Segment Start: Entries shown

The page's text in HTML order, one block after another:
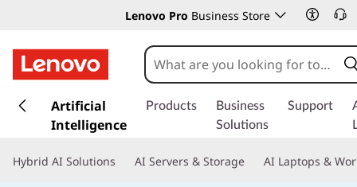
Lenovo Pro Business Store
k
t
Artificial
Intelligence
Products
Business
Solutions
Support
Hybrid AI Solutions AI Servers & Storage AI Laptops &
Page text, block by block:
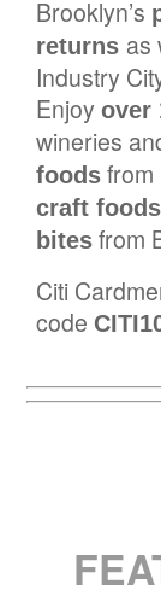
Brooklyn’s
returns as
Industry
Enjoyover
wineries
foods from
craft
bites from
Citi
code
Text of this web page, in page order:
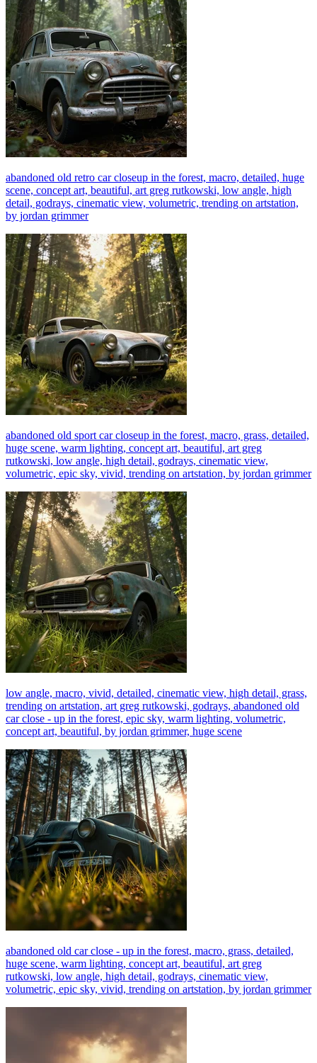
abandoned old retro car closeup in the forest, macro, detailed, huge
scene, concept art, beautiful, art greg rutkowski, low angle, high
detail, godrays, cinematic view, volumetric, trending on artstation,
by jordan grimmer
abandoned old sport car closeup in the forest, macro, grass, detailed,
huge scene, warm lighting, concept art, beautiful, art greg
rutkowski, low angle, high detail, godrays, cinematic view,
volumetric, epic sky, vivid, trending on artstation, by jordan grimmer
low angle, macro, vivid, detailed, cinematic view, high detail, grass,
trending on artstation, art greg rutkowski, godrays, abandoned old
car close - up in the forest, epic sky, warm lighting, volumetric,
concept art, beautiful, by jordan grimmer, huge scene
abandoned old car close - up in the forest, macro, grass, detailed,
huge scene, warm lighting, concept art, beautiful, art greg
rutkowski, low angle, high detail, godrays, cinematic view,
volumetric, epic sky, vivid, trending on artstation, by jordan grimmer
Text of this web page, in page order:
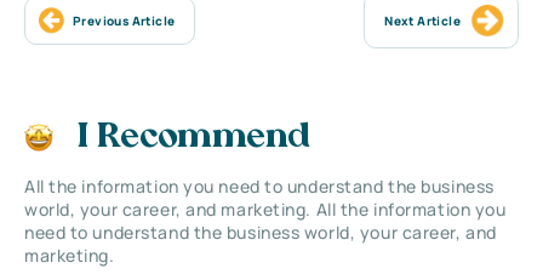
Previous Article Next Article
I Recommend
All the information you need to understand the business
world, your career, and marketing. All the information you
need to understand the business world, your career, and
marketing.
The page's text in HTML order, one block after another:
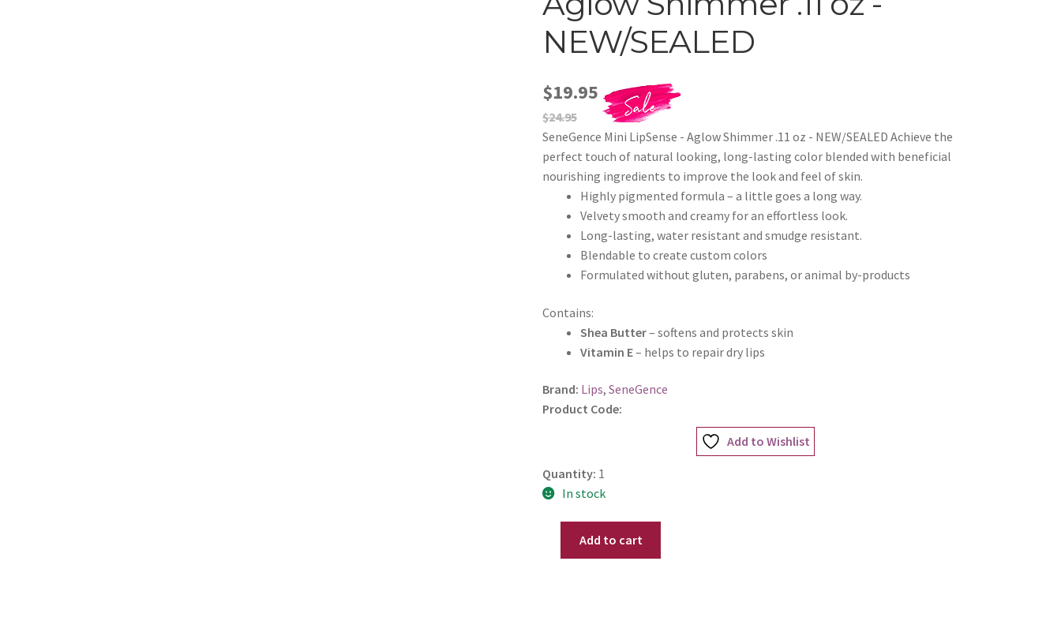
NEW/SEALED
$19.95
$24.95
SeneGence Mini LipSense - Aglow Shimmer .11 oz - NEW/SEALED Achieve the
perfect touch of natural looking, long-lasting color blended with beneficial
nourishing ingredients to improve the look and feel of skin.
Highly pigmented formula – a little goes a long way.
Velvety smooth and creamy for an effortless look.
Long-lasting, water resistant and smudge resistant.
Blendable to create custom colors
Formulated without gluten, parabens, or animal by-products
Contains:
Shea Butter– softens and protects skin
Vitamin E– helps to repair dry lips
Brand: Lips, SeneGence
Product Code:
Add to Wishlist
Quantity: 1
In stock
SeneGenceAdd to cart
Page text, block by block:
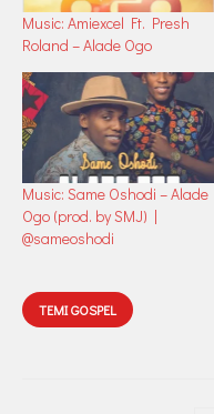
Music: Amiexcel Ft. Presh
Roland – Alade Ogo
Music: Same Oshodi – Alade
Ogo (prod. by SMJ) |
@sameoshodi
TEMI GOSPEL
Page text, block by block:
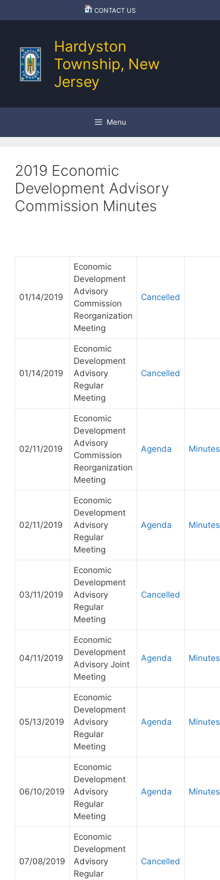
to
CONTACT US
Hardyston
Township, New
Jersey
Menu
2019 Economic
Development Advisory
Commission Minutes
01/14/2019
Economic
Development
Advisory
Commission
Reorganization
Meeting
Cancelled
01/14/2019
Economic
Development
Advisory
Regular
Meeting
Cancelled
02/11/2019
Economic
Development
Advisory
Commission
Reorganization
Meeting
Agenda Minutes
02/11/2019
Economic
Development
Advisory
Regular
Meeting
Agenda Minutes
03/11/2019
Economic
Development
Advisory
Regular
Meeting
Cancelled
04/11/2019
Economic
Development
Advisory Joint
Meeting
Agenda Minutes
05/13/2019
Economic
Development
Advisory
Regular
Meeting
Agenda Minutes
06/10/2019
Economic
Development
Advisory
Regular
Meeting
Agenda Minutes
07/08/2019
Economic
Development
Advisory
Regular
Cancelled
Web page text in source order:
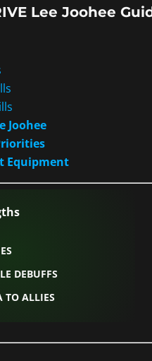
Lee Joohee
Joohee
Equipment
DEBUFFS
TO ALLIES
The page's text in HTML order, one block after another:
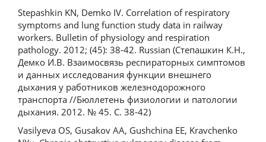
Stepashkin KN, Demko IV. Correlation of respiratory
symptoms and lung function study data in railway
workers. Bulletin of physiology and respiration
pathology. 2012; (45): 38-42. Russian (Степашкин К.Н.,
Демко И.В. Взаимосвязь респираторных симптомов
и данных исследования функции внешнего
дыхания у работников железнодорожного
транспорта //Бюллетень физиологии и патологии
дыхания. 2012. № 45. С. 38-42)
Vasilyeva OS, Gusakov AA, Gushchina EE, Kravchenko

Segment End: Entries shown

### Task statement
What is needed here is an exact copy of every record, with the pictures left out.

### Result
The page's text in HTML order, one block after another:
Lenovo Pro Business Store
k
t
Artificial
Intelligence
Products
Business
Solutions
Support
Hybrid AI Solutions AI Servers & Storage AI Laptops &
Page text, block by block:
Brooklyn’s
returns as
Industry
Enjoyover
wineries
foods from
craft
bites from
Citi
code
Text of this web page, in page order:
abandoned old retro car closeup in the forest, macro, detailed, huge
scene, concept art, beautiful, art greg rutkowski, low angle, high
detail, godrays, cinematic view, volumetric, trending on artstation,
by jordan grimmer
abandoned old sport car closeup in the forest, macro, grass, detailed,
huge scene, warm lighting, concept art, beautiful, art greg
rutkowski, low angle, high detail, godrays, cinematic view,
volumetric, epic sky, vivid, trending on artstation, by jordan grimmer
low angle, macro, vivid, detailed, cinematic view, high detail, grass,
trending on artstation, art greg rutkowski, godrays, abandoned old
car close - up in the forest, epic sky, warm lighting, volumetric,
concept art, beautiful, by jordan grimmer, huge scene
abandoned old car close - up in the forest, macro, grass, detailed,
huge scene, warm lighting, concept art, beautiful, art greg
rutkowski, low angle, high detail, godrays, cinematic view,
volumetric, epic sky, vivid, trending on artstation, by jordan grimmer
Text of this web page, in page order:
Previous Article Next Article
I Recommend
All the information you need to understand the business
world, your career, and marketing. All the information you
need to understand the business world, your career, and
marketing.
The page's text in HTML order, one block after another:
NEW/SEALED
$19.95
$24.95
SeneGence Mini LipSense - Aglow Shimmer .11 oz - NEW/SEALED Achieve the
perfect touch of natural looking, long-lasting color blended with beneficial
nourishing ingredients to improve the look and feel of skin.
Highly pigmented formula – a little goes a long way.
Velvety smooth and creamy for an effortless look.
Long-lasting, water resistant and smudge resistant.
Blendable to create custom colors
Formulated without gluten, parabens, or animal by-products
Contains:
Shea Butter– softens and protects skin
Vitamin E– helps to repair dry lips
Brand: Lips, SeneGence
Product Code:
Add to Wishlist
Quantity: 1
In stock
SeneGenceAdd to cart
Page text, block by block:
Music: Amiexcel Ft. Presh
Roland – Alade Ogo
Music: Same Oshodi – Alade
Ogo (prod. by SMJ) |
@sameoshodi
TEMI GOSPEL
Page text, block by block:
to
CONTACT US
Hardyston
Township, New
Jersey
Menu
2019 Economic
Development Advisory
Commission Minutes
01/14/2019
Economic
Development
Advisory
Commission
Reorganization
Meeting
Cancelled
01/14/2019
Economic
Development
Advisory
Regular
Meeting
Cancelled
02/11/2019
Economic
Development
Advisory
Commission
Reorganization
Meeting
Agenda Minutes
02/11/2019
Economic
Development
Advisory
Regular
Meeting
Agenda Minutes
03/11/2019
Economic
Development
Advisory
Regular
Meeting
Cancelled
04/11/2019
Economic
Development
Advisory Joint
Meeting
Agenda Minutes
05/13/2019
Economic
Development
Advisory
Regular
Meeting
Agenda Minutes
06/10/2019
Economic
Development
Advisory
Regular
Meeting
Agenda Minutes
07/08/2019
Economic
Development
Advisory
Regular
Cancelled
Web page text in source order:
Lee Joohee
Joohee
Equipment
DEBUFFS
TO ALLIES
The page's text in HTML order, one block after another:
Stepashkin KN, Demko IV. Correlation of respiratory
symptoms and lung function study data in railway
workers. Bulletin of physiology and respiration
pathology. 2012; (45): 38-42. Russian (Степашкин К.Н.,
Демко И.В. Взаимосвязь респираторных симптомов
и данных исследования функции внешнего
дыхания у работников железнодорожного
транспорта //Бюллетень физиологии и патологии
дыхания. 2012. № 45. С. 38-42)
Vasilyeva OS, Gusakov AA, Gushchina EE, Kravchenko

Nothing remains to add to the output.